Notwithstanding these considerations, a court ought not follow W.C. Fields' ukase: "Never give a sucker an even break." A litigant whose lawyer is misled by the language of a judicial order should not suffer ill consequences. Beyer's appellate counsel took the language of this certificate of appealability literally. Maybe they shouldn't have, but they did, and their client need not pay a penalty for excess literalism. The order says that constitutional questions must be briefed to the extent that Slack requires, and counsel rightly concluded that Slack imposes duties on judges rather than lawyers, and thus never requires any particular question to be briefed. The duty is a judicial one — to state in the certificate the substantial constitutional question to which the statutory issue is pendent. Counsel took a risk by disdaining their opportunity to show that Beyer has a substantial constitutional claim that justifies further proceedings in the district court, but given the certificate's language the worst consequences of risk-taking do not come to pass. Future petitioners and their lawyers should undertake to show that a substantial constitutional issue exists, however, lest the court of appeals conclude that the procedural error is harmless and a remand pointless.
Thus we arrive at the procedural question, on which the state commendably has confessed error. Beyer contends, and Wisconsin concedes, that a prisoner is entitled to one free-standing collateral attack per judgment, rather than one attack per stretch of imprisonment (as the district court held). Independent consideration brings us out in the same place as the parties.
Section 2244(b) provides that a second or successive "claim" must be dismissed unless the court of appeals has approved its filing under § 2244(b)(3). The statute does not define the word "claim," which can cause problems for multiple petitions with respect to a single judgment when the initial petition did not end in a resolution of the merits. See, e.g., Stewart v. Martinez-Villareal, 523 U.S. 637, 118 S.Ct. 1618, 140 L.Ed.2d 849 (1998); Benton v. Washington, 106 F.3d 162 (7th Cir. 1996). See also Brannigan v. United States, 249 F.3d 584 (7th Cir. 2001); Johnson v. United States, 196 F.3d 802 (7th Cir. 1999). But as we held in Walker v. Roth, 133 F.3d 454 (7th Cir. 1997), a challenge to a different judgment necessarily is a different "claim" — unless the prisoner's contention was or could have been raised before in the same case (for one indictment sometimes ends in multiple judgments, for example after resentencing). See Dahler v. United States, 259 F.3d 763 (7th Cir. 2001) (resentencing, though producing a new judgment, does not authorize a renewed collateral attack with respect to issues that had been resolved earlier in the same prosecution). Until the district court's ruling in Beyer's case, no one doubted that an initial contest to a judgment in a separate prosecution necessarily is a separate "claim." It is impossible to see how it could be the same as the objection to the judgment in some other case. It would not be treated as one "claim" for purposes of preclusion (res judicata) or any other doctrine of which we are aware; why should challenges to distinct judgments be one "claim" for purposes of § 2244(b)?

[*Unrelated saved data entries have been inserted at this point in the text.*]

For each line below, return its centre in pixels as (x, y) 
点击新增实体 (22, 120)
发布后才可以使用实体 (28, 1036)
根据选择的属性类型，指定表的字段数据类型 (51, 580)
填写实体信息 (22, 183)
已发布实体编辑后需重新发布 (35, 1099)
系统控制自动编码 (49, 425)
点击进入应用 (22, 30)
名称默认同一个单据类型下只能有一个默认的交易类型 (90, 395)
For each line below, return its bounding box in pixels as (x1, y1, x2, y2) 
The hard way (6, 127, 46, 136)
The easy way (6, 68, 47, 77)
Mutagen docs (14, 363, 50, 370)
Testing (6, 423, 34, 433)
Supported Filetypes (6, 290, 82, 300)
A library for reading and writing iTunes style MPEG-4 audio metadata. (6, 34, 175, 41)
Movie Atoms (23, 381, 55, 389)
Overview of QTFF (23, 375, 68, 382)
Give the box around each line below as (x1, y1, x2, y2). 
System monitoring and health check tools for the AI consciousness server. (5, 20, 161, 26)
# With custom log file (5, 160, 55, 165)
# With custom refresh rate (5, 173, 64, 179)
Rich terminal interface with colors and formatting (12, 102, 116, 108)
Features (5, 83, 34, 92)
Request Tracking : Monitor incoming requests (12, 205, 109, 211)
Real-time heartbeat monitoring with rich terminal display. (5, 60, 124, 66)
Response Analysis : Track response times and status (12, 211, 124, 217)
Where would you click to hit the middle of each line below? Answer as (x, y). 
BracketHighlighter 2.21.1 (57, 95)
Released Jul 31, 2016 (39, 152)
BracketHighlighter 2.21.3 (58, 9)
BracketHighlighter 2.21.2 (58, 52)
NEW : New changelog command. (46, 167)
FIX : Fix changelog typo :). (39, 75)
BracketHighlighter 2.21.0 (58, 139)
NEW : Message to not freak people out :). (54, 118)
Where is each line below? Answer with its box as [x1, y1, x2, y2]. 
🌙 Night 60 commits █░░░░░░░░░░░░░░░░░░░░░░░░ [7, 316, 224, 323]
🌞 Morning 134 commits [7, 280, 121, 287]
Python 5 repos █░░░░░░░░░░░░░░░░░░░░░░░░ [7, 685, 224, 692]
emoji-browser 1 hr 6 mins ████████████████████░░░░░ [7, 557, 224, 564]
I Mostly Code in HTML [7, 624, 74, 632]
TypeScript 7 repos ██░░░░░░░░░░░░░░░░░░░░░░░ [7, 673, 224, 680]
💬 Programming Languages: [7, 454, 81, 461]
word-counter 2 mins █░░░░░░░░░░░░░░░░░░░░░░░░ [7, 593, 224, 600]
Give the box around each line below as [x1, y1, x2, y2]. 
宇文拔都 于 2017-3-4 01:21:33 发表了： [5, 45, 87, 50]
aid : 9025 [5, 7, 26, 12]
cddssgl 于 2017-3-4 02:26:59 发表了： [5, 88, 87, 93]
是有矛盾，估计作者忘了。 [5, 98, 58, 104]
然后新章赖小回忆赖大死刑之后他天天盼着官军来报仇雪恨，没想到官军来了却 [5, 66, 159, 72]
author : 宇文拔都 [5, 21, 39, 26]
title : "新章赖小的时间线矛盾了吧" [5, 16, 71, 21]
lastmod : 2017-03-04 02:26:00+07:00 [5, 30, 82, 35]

Under Rule 2(d) of the Rules Governing Section 2254 Cases in the United States District Courts, prisoners must file separately to challenge judgments of different courts. Although Rule 2(d) leaves open the possibility of one collateral attack on multiple judgments of the same court, these should be rare. Time factors will differ, exhaustion of state remedies may occur at different times (which will preclude joinder), and so on. Often a prisoner will be required to challenge one sentence (lest the time run) before another is ripe for collateral attack. When multiple convictions are amenable to simultaneous challenge (as Beyer's were, having been imposed only five months apart by separate divisions of the same court), joinder might help a federal court determine whether a particular claim or theory is moot, for if the sentences are concurrent then an order rejecting a collateral attack on the longer sentence obviates anything else. Yet Beyer's sentences are consecutive. Anyway, mootness depends on the outcome of a collateral attack (that is, the conclusion of the appellate process, not the decision of the district court), so there is rarely any compelling need for consolidation in the district court even if the sentences overlap.
Beyer is serving separate, and consecutive, sentences imposed by different state judges at different times for different criminal offenses. One is for drug crimes and the other (the one now under challenge) for receiving stolen property. As we wrote in O'Connor v. United States, 133 F.3d 548, 550 (7th Cir. 1998), the "idea behind [the rules in § 2244(b) and § 2255 ¶ 8] is that a prisoner is entitled to one, but only one, full and fair opportunity to wage a collateral attack." Beyer has yet to receive that opportunity with respect to his conviction and sentence for receiving stolen property. The district court's judgment is vacated, and the case is remanded with instructions to entertain Beyer's collateral attack on the merits.